Probably one of the most underrated channels on YT. I've been going through a lot of your vids lately. You rock dude please keep it up! :)

Excellent work sam....did you mean String s1 = s.subString(0,i) ; String s2 = s.subString(i+1,s,.length())) and then mean to add s1 and s2 into the queue. Here you are concatenation s1 and s2 which again gives "s". Thank you once again for all your excellent work.

You are a very good teacher 😊

awesome explaination...one of the best channel to learn. a question though, will it do any harm if we don't remove from queueElement set? it's like a visited set in bfs

At the beginning you are giving example of “aaa” changed to “abc” by replacing two characters.. On the problem statement it is asking for number of characters to delete to make word.. Your solution is about what minimal characters i have in dictionary that match subset of characters in query.. 🤯☠️🤯 Am we not supposed to get all permutation of words in dictionary with the same length first, than from there which word has the minimum deletions?

My first approach on seeing this problem :) int charToDelete(String query, Set set ) { StringBuilder str=new StringBuilder(query.charAt(0)); int c=0; for(int i=0;i

Hi Sam, Great explanation! Thank you for your videos :) In this question, why do we need a queueElements set? Why can't we just use a queue and output the result when a match is found? (Since we are already following BFS and can be certain of best to worst outputs of strings). Also, since we are only required to return the number of characters to be deleted, we might not need to keep track of visited nodes using queueSet. We can check for the presence of the substring in the queue before adding to avoid duplicates. Please let me know if I'm missing something here. Thank you. def stringDeletion(s, d): queue=[] queue.append(s) while queue: curr = queue.pop(0) if curr in d: return curr, len(s)-len(curr) for ind in range(len(curr)): sub = curr[0:ind]+curr[ind+1:] if len(sub) and sub not in queue>0: queue.append(sub) return None print(stringDeletion('abc', ['a', 'aa', 'aaa']))

if you dynamic programming for each element in the dictionary against the query, will we get O(n*2^n) because we wont benefit from the dictionary being a hashset ? basically will this dp (between an element in the dictionary and the query) run in O(2^n)? dp=edit distance with only deletion operation

Great explanation... Just loved it. One recommendation is to use some drawing tool to explain the problem and its approach.. Instead the text editor. Rest it was so so awesome.

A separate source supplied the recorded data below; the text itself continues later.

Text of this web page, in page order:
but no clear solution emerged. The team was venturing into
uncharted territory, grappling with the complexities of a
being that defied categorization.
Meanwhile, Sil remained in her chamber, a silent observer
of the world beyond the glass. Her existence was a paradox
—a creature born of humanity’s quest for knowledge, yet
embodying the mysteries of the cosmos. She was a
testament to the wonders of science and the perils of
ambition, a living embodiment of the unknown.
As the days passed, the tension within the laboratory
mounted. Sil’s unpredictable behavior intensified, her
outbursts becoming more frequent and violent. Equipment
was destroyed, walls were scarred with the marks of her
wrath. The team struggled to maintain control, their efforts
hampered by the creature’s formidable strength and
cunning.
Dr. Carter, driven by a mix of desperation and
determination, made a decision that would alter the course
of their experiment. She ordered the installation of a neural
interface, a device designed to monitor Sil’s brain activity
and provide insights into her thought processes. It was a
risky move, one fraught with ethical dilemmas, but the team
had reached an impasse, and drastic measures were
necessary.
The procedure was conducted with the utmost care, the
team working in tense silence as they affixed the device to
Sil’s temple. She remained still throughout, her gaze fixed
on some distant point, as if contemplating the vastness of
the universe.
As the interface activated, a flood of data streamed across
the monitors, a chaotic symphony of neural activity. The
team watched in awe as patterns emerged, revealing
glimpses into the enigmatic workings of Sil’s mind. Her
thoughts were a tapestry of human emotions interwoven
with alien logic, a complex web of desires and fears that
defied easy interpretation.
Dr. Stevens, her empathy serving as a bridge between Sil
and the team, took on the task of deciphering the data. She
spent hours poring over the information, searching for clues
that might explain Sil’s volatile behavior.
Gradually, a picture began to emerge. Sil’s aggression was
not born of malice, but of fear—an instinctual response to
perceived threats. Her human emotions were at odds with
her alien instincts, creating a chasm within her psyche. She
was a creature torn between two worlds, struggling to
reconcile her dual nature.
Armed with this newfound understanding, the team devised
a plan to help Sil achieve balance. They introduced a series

if there's anyone here with c# and cant understand the line suffix.substring(i+1,suffix.length()), you need to translate it to suffix.substring(i+1,suffix.length() - i -1) so you wont be out of range.

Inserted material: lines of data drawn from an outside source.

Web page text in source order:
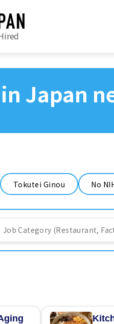
Japan
Tokutei Ginou No
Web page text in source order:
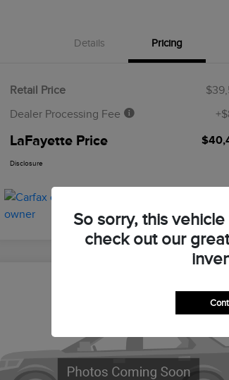
Details Pricing
Retail Price
Dealer Processing Fee
LaFayette Price
Disclosure
So sorry, this
check out our

after the optimisation isn't the run time be bound to O(2^n)? because the number of substring of a string is bound by (present/not-present)^n Since factorial outgrows exponential functions for larger values of N, this would be what we desire.

Awesome explanation!! Thank you so much and I really appreciate all your efforts . But yeah a drawing tool would really make your videos even more awesome!! Cheers..

is Linked HashSet a good data structure for this problem?

Here's a backtracking-based solution. Interesting that you can look at backtracking and BFS as similar: def min_deletions_in_dictionary(dictionary, s): def backtrack(k, remaining): if not s: return -1 elif remaining in dictionary: return k else: candidates = {remaining[:i] + remaining[i+1:] for i in range(len(remaining))} for rem in candidates: res = backtrack(k + 1, rem) if res != -1: return res return -1 return backtrack(0, s)

How will it affect the solution if you would've known the strings in the dictionary?

Can we use Trie for solving this problem?

i think you should not rekove queueElements.remove() because if you get 2 instances of the same substring in tue queue, after the first one is removed, the second will be processes again unnecessarily since queueElements wont contain it because it is removed from the queue elements after the first instance in the queue is removed

very good but font too small..

you have considered only 'ab' as a pair but 'ba' could also be possible..

The substring taking code is not convincing

DFS might be viable option especially if going for space. For optimization might have current answer as parameter for recursion. I.E. 0 at start until finds substring and then in future searches uses that length to make sure never goes deeper.